Exercise goal – Output the records exactly as they appear, with no pictures included.

Saved data entries:
Content starts
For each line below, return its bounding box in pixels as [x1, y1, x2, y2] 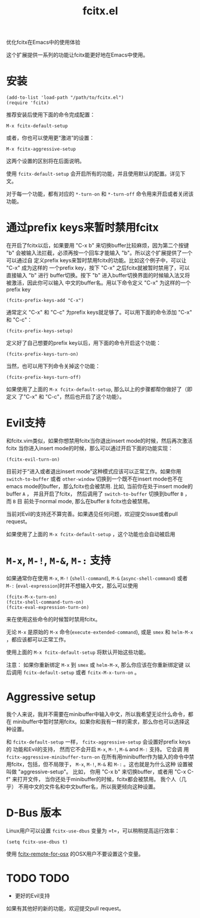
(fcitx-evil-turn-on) [6, 457, 60, 463]
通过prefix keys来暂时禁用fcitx [6, 221, 159, 234]
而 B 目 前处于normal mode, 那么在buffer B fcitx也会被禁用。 [6, 498, 153, 504]
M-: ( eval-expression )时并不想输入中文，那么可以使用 [6, 582, 139, 589]
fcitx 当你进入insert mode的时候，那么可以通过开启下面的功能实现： [6, 445, 173, 452]
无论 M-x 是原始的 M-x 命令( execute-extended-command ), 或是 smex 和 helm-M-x [6, 628, 193, 635]
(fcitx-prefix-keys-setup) [6, 328, 73, 334]
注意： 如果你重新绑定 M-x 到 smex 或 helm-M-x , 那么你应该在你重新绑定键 [6, 661, 184, 668]
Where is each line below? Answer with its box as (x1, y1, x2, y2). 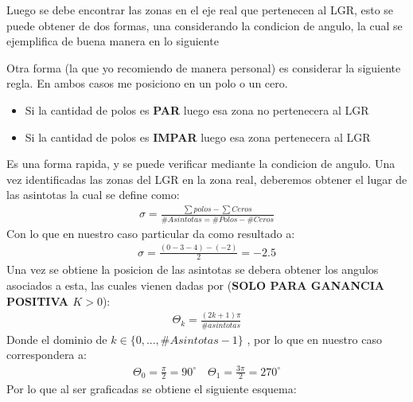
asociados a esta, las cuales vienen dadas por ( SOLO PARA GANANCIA (6, 276, 384, 293)
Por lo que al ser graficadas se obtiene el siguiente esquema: (6, 381, 297, 397)
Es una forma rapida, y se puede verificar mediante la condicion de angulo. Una (6, 155, 395, 172)
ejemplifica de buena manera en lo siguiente (6, 33, 219, 49)
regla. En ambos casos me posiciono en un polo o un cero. (6, 75, 288, 92)
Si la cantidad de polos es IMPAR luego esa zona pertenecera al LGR (25, 128, 371, 145)
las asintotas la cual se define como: (6, 186, 180, 203)
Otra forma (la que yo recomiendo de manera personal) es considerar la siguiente (6, 59, 401, 76)
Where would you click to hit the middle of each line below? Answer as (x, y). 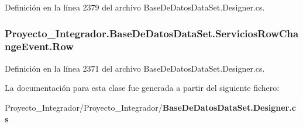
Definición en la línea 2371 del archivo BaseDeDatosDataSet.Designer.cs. (135, 68)
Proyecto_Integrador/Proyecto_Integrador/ (84, 107)
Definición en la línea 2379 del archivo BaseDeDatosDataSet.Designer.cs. (135, 7)
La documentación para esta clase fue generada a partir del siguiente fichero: (142, 88)
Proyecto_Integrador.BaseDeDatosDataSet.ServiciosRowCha (152, 33)
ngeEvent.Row (39, 46)
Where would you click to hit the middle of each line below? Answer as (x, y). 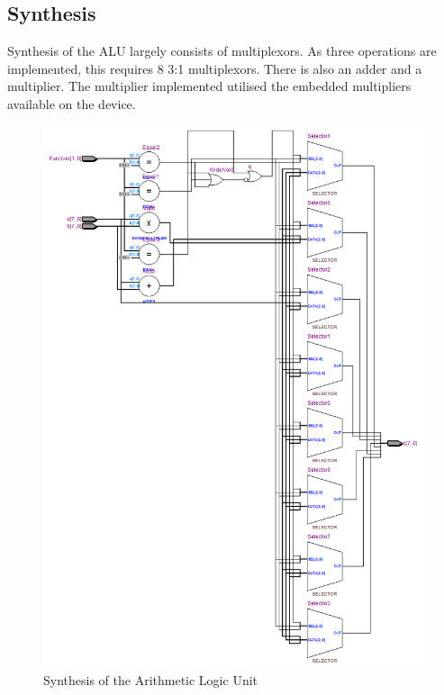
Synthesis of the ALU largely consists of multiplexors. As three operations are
Content ends
Written answer –
For each line below, return its bounding box in pixels as [x1, y1, x2, y2] 
(fcitx-evil-turn-on) [6, 457, 60, 463]
通过prefix keys来暂时禁用fcitx [6, 221, 159, 234]
而 B 目 前处于normal mode, 那么在buffer B fcitx也会被禁用。 [6, 498, 153, 504]
M-: ( eval-expression )时并不想输入中文，那么可以使用 [6, 582, 139, 589]
fcitx 当你进入insert mode的时候，那么可以通过开启下面的功能实现： [6, 445, 173, 452]
无论 M-x 是原始的 M-x 命令( execute-extended-command ), 或是 smex 和 helm-M-x [6, 628, 193, 635]
(fcitx-prefix-keys-setup) [6, 328, 73, 334]
注意： 如果你重新绑定 M-x 到 smex 或 helm-M-x , 那么你应该在你重新绑定键 [6, 661, 184, 668]
Where is each line below? Answer with its box as (x1, y1, x2, y2). 
asociados a esta, las cuales vienen dadas por ( SOLO PARA GANANCIA (6, 276, 384, 293)
Por lo que al ser graficadas se obtiene el siguiente esquema: (6, 381, 297, 397)
Es una forma rapida, y se puede verificar mediante la condicion de angulo. Una (6, 155, 395, 172)
ejemplifica de buena manera en lo siguiente (6, 33, 219, 49)
regla. En ambos casos me posiciono en un polo o un cero. (6, 75, 288, 92)
Si la cantidad de polos es IMPAR luego esa zona pertenecera al LGR (25, 128, 371, 145)
las asintotas la cual se define como: (6, 186, 180, 203)
Otra forma (la que yo recomiendo de manera personal) es considerar la siguiente (6, 59, 401, 76)
Where would you click to hit the middle of each line below? Answer as (x, y). 
Definición en la línea 2371 del archivo BaseDeDatosDataSet.Designer.cs. (135, 68)
Proyecto_Integrador/Proyecto_Integrador/ (84, 107)
Definición en la línea 2379 del archivo BaseDeDatosDataSet.Designer.cs. (135, 7)
La documentación para esta clase fue generada a partir del siguiente fichero: (142, 88)
Proyecto_Integrador.BaseDeDatosDataSet.ServiciosRowCha (152, 33)
ngeEvent.Row (39, 46)
Where would you click to hit the middle of each line below? Answer as (x, y). 
Synthesis of the ALU largely consists of multiplexors. As three operations are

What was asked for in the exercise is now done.